Chinese mathematician (1920–1993)

Feng Kang (冯康 (馮康, Féng Kāng); September 9, 1920 – August 17, 1993) was a Chinese mathematician. He was elected an academician of the Chinese Academy of Sciences in 1980. After his death, the Chinese Academy of Sciences established the Feng Kang Prize in 1994 to reward young Chinese researchers who made outstanding contributions to computational mathematics.

==Early life and education==
Feng was born in Nanjing, China and spent his childhood in Suzhou, Jiangsu. He studied at Suzhou High School. In 1939 he was admitted to Department of Electrical Engineering of the National Central University (Nanjing University). Two years later he transferred to the Department of Physics where he studied until his graduation in 1944. He became interested in mathematics and studied it at the university.

==Career==
After graduation, he contracted spinal tuberculosis and continued to learn mathematics by himself at home.

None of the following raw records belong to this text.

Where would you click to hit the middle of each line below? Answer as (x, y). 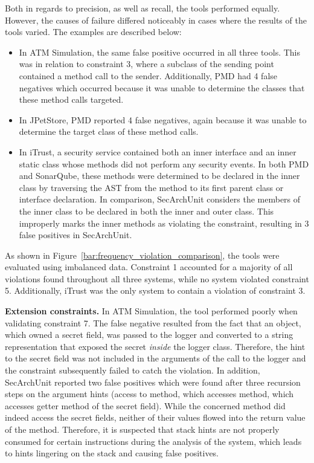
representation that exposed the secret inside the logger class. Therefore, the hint (155, 346)
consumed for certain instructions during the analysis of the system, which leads (153, 441)
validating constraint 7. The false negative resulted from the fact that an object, (153, 322)
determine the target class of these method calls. (109, 131)
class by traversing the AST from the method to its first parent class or (151, 187)
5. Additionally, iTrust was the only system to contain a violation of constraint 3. (155, 290)
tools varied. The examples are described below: (93, 32)
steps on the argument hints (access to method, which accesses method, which (149, 394)
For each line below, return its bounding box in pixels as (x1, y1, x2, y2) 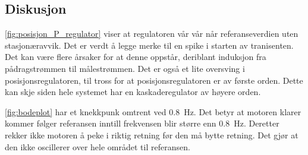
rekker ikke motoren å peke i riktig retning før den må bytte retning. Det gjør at (5, 128, 298, 141)
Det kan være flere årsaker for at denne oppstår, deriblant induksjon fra (5, 50, 266, 63)
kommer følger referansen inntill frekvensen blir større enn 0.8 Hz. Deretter (5, 117, 279, 129)
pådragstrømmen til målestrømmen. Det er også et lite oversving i (5, 62, 245, 74)
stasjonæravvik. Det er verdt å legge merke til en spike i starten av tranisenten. (5, 39, 294, 51)
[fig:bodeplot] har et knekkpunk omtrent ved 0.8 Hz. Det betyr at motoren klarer (5, 105, 301, 118)
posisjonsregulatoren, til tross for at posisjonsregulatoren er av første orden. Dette (5, 74, 303, 86)
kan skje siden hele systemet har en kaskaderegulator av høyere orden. (5, 86, 261, 98)
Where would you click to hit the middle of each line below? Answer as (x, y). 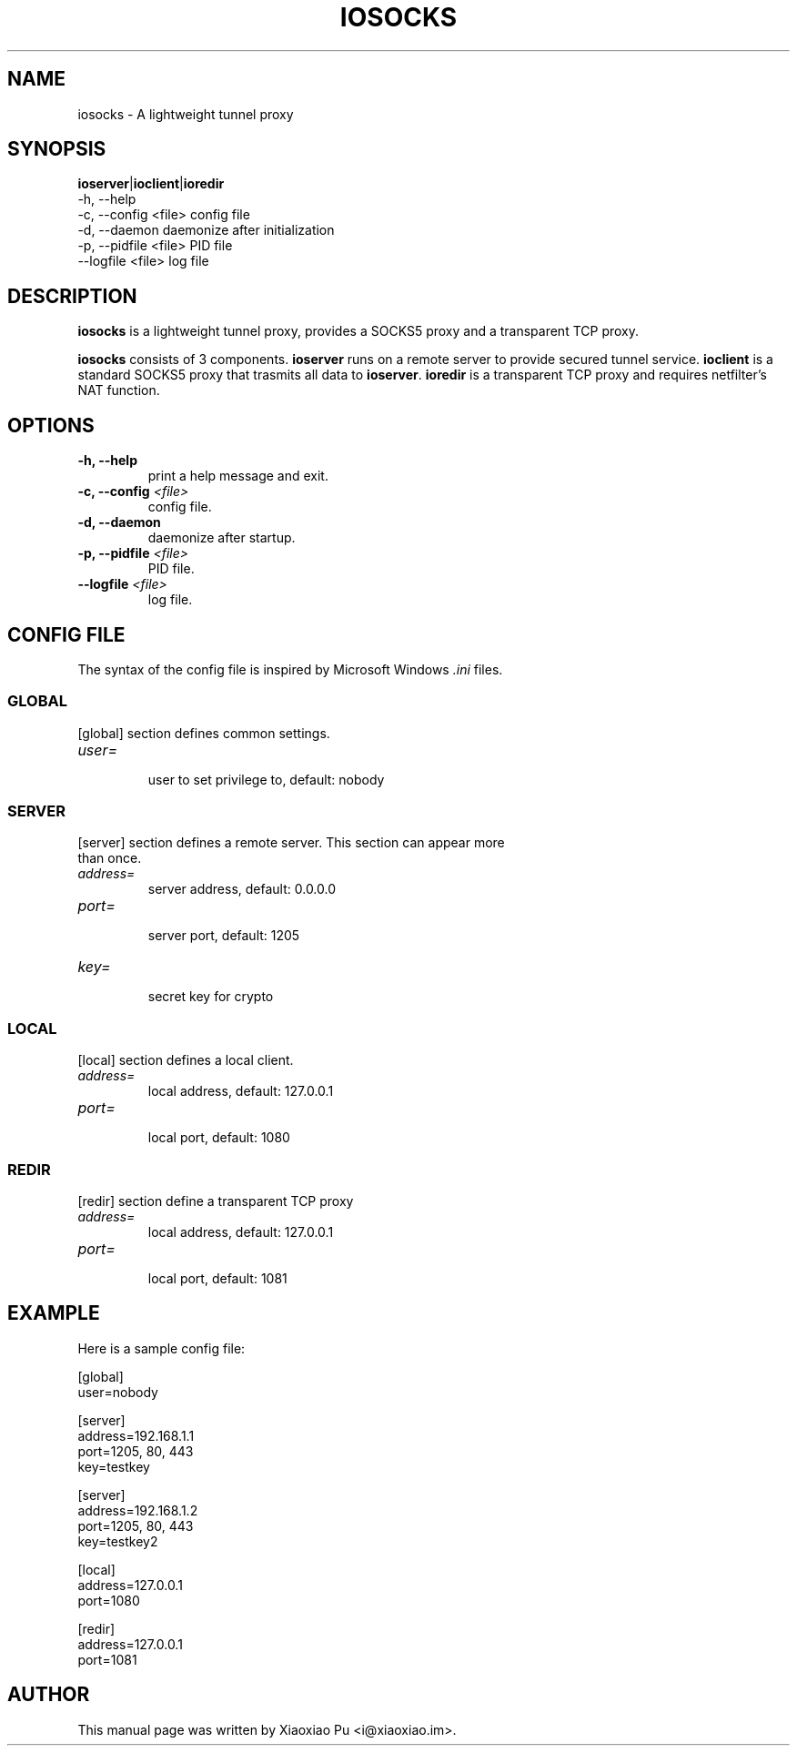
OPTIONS (51, 425)
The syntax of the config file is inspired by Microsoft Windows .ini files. (290, 669)
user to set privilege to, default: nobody (266, 779)
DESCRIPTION (72, 296)
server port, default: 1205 (224, 936)
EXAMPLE (54, 1313)
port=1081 (107, 1659)
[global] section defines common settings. (204, 733)

Later in 1946 he went to teach mathematics at Tsinghua University. In 1951 he was appointed as assistant professor at Institute of Mathematics of the Chinese Academy of Sciences. From 1951 to 1953 he worked at Steklov Mathematical Institute in Moscow, under the supervision of Professor Lev Pontryagin. In 1957 he was elected as an associate professor at Institute of Computer Technology of the Chinese Academy of Sciences, where he began his work on computational mathematics and became the founder and leader of computational mathematics and scientific computing in China. In 1978 he was appointed as the first Director of the newly founded Computing Center of the Chinese Academy of Sciences until 1987 when he became the Honorary Director.

==Contributions==

Feng contributed to several fields in mathematics. Before 1957 he mainly worked on pure mathematics, specially on topological groups, Lie groups and generalized function theory. From 1957 he began studying applied mathematics and computational mathematics. He made a series of discoveries in computational mathematics.

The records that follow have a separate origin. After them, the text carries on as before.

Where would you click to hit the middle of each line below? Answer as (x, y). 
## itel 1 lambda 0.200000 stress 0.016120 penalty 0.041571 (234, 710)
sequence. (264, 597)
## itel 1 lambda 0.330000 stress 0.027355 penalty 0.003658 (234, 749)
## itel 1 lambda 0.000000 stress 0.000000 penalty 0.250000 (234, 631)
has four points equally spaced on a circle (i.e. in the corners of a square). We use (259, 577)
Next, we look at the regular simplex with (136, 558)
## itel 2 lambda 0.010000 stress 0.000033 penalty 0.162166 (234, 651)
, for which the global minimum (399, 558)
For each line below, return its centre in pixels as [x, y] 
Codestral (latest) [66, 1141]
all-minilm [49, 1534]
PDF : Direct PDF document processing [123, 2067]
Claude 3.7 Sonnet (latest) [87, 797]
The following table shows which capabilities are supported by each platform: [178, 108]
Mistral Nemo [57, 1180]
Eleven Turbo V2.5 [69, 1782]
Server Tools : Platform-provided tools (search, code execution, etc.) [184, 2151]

In the later 1950s and early 1960s, based on the computations of dam constructions, Feng proposed a systematic numerical technique for solving partial differential equations. The method was called the Finite difference method based on variation principles (基于变分原理的差分方法). This method was also independently invented in the West, and is more widely known as the finite element method. It is now considered that the invention of the finite element method is a milestone of computational mathematics.

In the 1970s Feng developed embedding theories in discontinuous finite element space, and generalized classical theory on elliptic partial differential equations to various dimensional combinations, which provided a mathematical foundation for elastic composite structures. He also worked on reducing elliptic PDEs to boundary integral equations, which led to the development of the natural boundary element method, now regarded as one of three main boundary element methods. Since 1978 he had given lectures and seminars on finite elements and natural boundary elements in more than ten universities and institutes in France, Italy, Japan and United States.

From 1984 Feng changed his research field from elliptic PDEs to dynamical systems such as Hamiltonian systems and wave equations. He proposed symplectic algorithms for Hamiltonian systems. Such algorithms preserve the symplectic geometric structure of Hamiltonian systems. He led a research group which worked on symplectic algorithms for solving Hamiltonian systems with finite and infinite dimensions, and also on dynamical systems with Lie algebraic structures, such as contact systems and source-free systems. Since these algorithms make use of the corresponding geometry and the underlying Lie algebras and Lie groups, they are superior to conventional algorithms in long term tracking and qualitative simulation in many practical applications, such as celestial mechanics and molecular dynamics.